In late 2009, around a dozen songs had been completed by Reynolds but the more pressing issue of finding a suitable drummer within Northern Ireland's small local heavy metal music fraternity was persisting.

Having been a fan of the Paradise Lost album Draconian Times, Reynolds decided that the former Paradise Lost drummer Morris who first played with Paradise Lost on Draconian Times would be the obvious choice. Methods To End It All would be the first heavy metal music album to feature Morris since his departure from Paradise Lost in 2004.

In a completely unexpected twist and just days before recording commenced, bassist Coulter announced he would be leaving Creation's Tears to concentrate on his new marriage. Coulter did however play bass on the band's Methods To End It All album.

Reynolds played all guitar parts (lead, rhythm and acoustic) on the Methods To End It All album.

Recording sessions for Methods To End It All commenced in January 2010. Creation's Tears employed three producers for different attributes of the recording. Ex Kill II This member Mark Mynett recorded the drums with Lee Morris in Huddersfield, England. Producers Jens Bogren (Opeth, Katatonia, Soilwork, Amon Amarth) and David Castillo (Inme, Eluveitie, Katatonia) recorded all guitars at the acclaimed Fascination Street Studio in Örebro, Sweden with vocals and bass recorded at Ghost Ward Studios Stockholm, Sweden where Katatonia recorded Night Is the New Day.

Sarah Jezabel Deva, ex Cradle Of Filth, made a guest appearance on Methods To End It All track Creation's Tears. A different version of the same track (written by Reynolds) appeared on Apathy's Inertia album (1995) but featured Laura Reynolds in the female vocal role. The original version of the song had only one verse (as opposed to two as on Methods To End It All) and also featured a long instrumental outro.

The debut Creation's Tears album Methods To End It All had initially been touted for a Spring 2010 release but following the band's vocalist, Reynolds contracting serious food poisoning during the recording sessions in Stockholm, the release was subsequently postponed. Reynolds would finish a small vocal section at his home studio in Ballymena.

The band chronicled the recording process with a series of DIY "Making of" videos on their YouTube channel. Methods To End It All was eventually released on 4 October 2010 via Cure For Poison Records and distributed through Code 7 / Plastic Head distribution in UK & the Republic of Ireland.
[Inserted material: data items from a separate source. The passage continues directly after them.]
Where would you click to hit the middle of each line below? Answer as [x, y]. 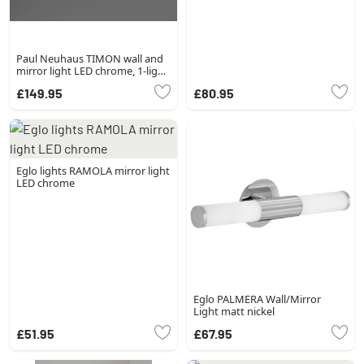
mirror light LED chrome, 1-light [92, 71]
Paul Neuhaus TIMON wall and [90, 59]
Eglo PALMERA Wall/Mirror [257, 299]
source [32, 83]
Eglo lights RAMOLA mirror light [93, 171]
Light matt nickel [234, 312]
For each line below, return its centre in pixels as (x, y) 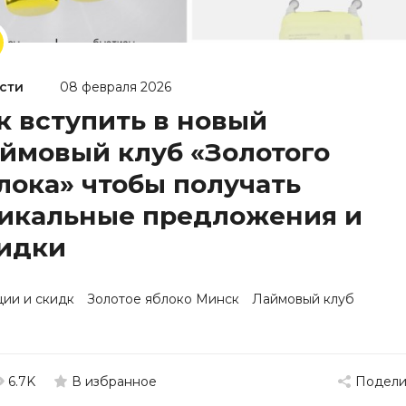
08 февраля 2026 (116, 87)
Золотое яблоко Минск (163, 299)
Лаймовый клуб (303, 299)
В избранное (114, 382)
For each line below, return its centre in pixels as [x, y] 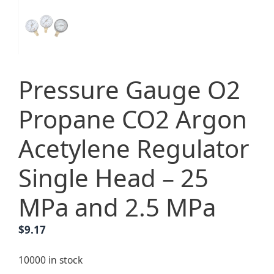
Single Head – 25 [113, 178]
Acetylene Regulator [134, 149]
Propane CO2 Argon [133, 119]
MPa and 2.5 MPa [117, 207]
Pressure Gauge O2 [129, 90]
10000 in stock [50, 260]
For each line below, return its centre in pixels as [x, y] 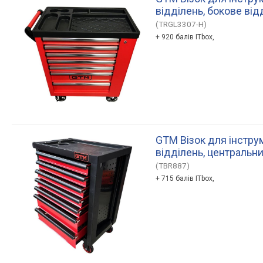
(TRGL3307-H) [181, 24]
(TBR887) [173, 165]
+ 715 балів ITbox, [185, 178]
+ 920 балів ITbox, [185, 37]
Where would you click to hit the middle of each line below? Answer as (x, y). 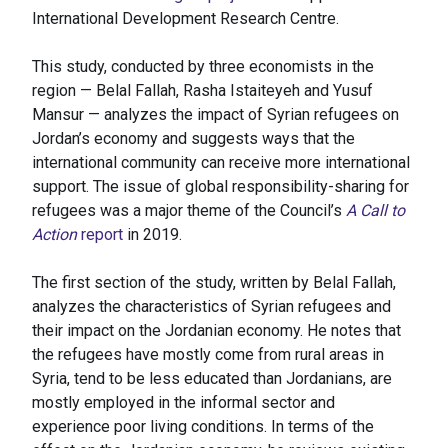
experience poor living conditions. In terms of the (203, 427)
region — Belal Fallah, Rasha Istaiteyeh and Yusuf (202, 91)
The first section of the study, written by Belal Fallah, (214, 283)
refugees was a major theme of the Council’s (189, 211)
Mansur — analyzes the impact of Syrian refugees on (215, 115)
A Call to (375, 211)
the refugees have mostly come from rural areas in (208, 355)
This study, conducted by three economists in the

Creation's Tears has been on hold since 2011 as Reynolds suffered a Brainstem Stroke which caused Stroke-Induced Epilepsy and permanent damage to his central nervous system. In February 2017, drummer Lee Morris joined the band Magnum

== Members ==

===Current members===
- Brian Eddie Reynolds - vocals, guitars
- Lee Morris - drums (session)
- Ian Coulter - bass (session)

===Methods To End It All===
- Brian Eddie Reynolds - vocals, guitars
- Ian Coulter - bass
- Lee Morris - drums (Methods To End It All album)
- Sarah Jezebel Deva - guest vocals (track: "Creation's Tears")

===Former members===
- Joe Gillespie - Guitars (2002–2005)
- Jonny Crozet - Drums (2002–2004)
- Ian Coulter - Bass (2002–2005, 2009–2010)
- Conor Mullan - Live Drums (2011)
- Steve Emerson - Live Guitars (2011)

== Discography ==
===Studio albums===
- Methods to End It All (2010)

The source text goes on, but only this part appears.